Theo10011 de10011 at gmail.com
Sun Jan 22 22:46:38 UTC 2012


Mike, I completely understand your point on this and where you are coming
from. But you made a conflicting point yourself....

On Sun, Jan 22, 2012 at 8:26 PM, Mike Godwin <mnemonic at gmail.com> wrote:
>
>
> None of this requires that any nonprofit spend the kind of lobbying
> dollars that Google spends -- even if that were possible (and of
> course it isn't remotely possible). The money WMF spends on something
> like this is microscopic compared to that of for-profit corporation,
> and pretty small even compared to other nonprofits. Nevertheless, a
> nonprofit showing up and making its voice heard -- especially when its
> arguments dovetail with those of much larger players like Google --
> counts for a lot.  It can't be easily dismissed. It makes most
> policymakers think twice.


If WMF were to spend 50% of what it raised last year on lobbying, it would
still be microscopic compared to Google and others.
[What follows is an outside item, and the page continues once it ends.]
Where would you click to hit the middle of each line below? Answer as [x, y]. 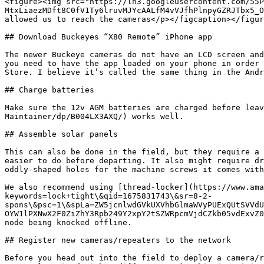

I know the impact of a
united front would be much stronger on this. But as I saw it, we already
made our voice heard? When we blacked out Wikipedia for 24 hours, and saw
some measurable impact in the standing within congress, not to mention the
coverage and support in the media.

I am not an american, and I am not privy to how lobbying works in
Washington - I hear a lot of americans don't know that either. We do
however have limited revenues, from small donations, and as I understand
registered non-profits in the US are legally bound to not spend more than a
certain percentage of revenues on lobbying, for the reason I am stating. It
might not be a worthwhile use of the money, considering all the millions
floating around on lobbyists between for-profit corporations, this might be
more than what we should take on at the time?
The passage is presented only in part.